▶ **TASK DIRECTIONS**
Every line of the listing below should come back exactly as written, with no images.

----- RECORDS FOR THIS EXERCISE

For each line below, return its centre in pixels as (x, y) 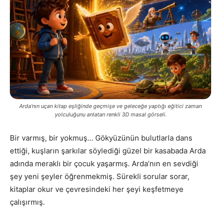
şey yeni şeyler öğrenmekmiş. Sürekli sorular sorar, (100, 177)
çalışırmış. (27, 202)
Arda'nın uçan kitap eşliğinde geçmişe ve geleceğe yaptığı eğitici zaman (110, 106)
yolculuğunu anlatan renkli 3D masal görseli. (110, 115)
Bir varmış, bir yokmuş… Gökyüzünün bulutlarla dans (101, 138)
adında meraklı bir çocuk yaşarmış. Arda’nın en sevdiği (104, 164)
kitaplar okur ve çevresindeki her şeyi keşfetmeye (97, 189)
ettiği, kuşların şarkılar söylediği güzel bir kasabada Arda (108, 151)
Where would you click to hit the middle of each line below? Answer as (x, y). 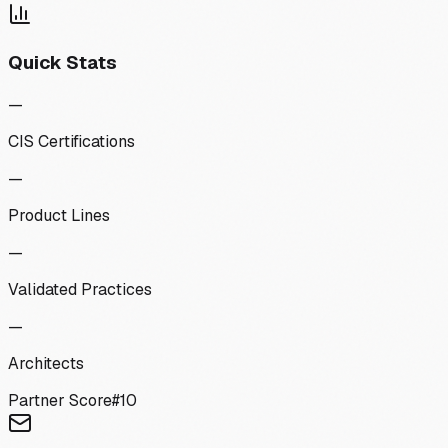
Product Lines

----------

▶ **EXPECTED ANSWER**
For each line below, return its centre in pixels as (x, y) 
şey yeni şeyler öğrenmekmiş. Sürekli sorular sorar, (100, 177)
çalışırmış. (27, 202)
Arda'nın uçan kitap eşliğinde geçmişe ve geleceğe yaptığı eğitici zaman (110, 106)
yolculuğunu anlatan renkli 3D masal görseli. (110, 115)
Bir varmış, bir yokmuş… Gökyüzünün bulutlarla dans (101, 138)
adında meraklı bir çocuk yaşarmış. Arda’nın en sevdiği (104, 164)
kitaplar okur ve çevresindeki her şeyi keşfetmeye (97, 189)
ettiği, kuşların şarkılar söylediği güzel bir kasabada Arda (108, 151)
Where would you click to hit the middle of each line below? Answer as (x, y). 
Product Lines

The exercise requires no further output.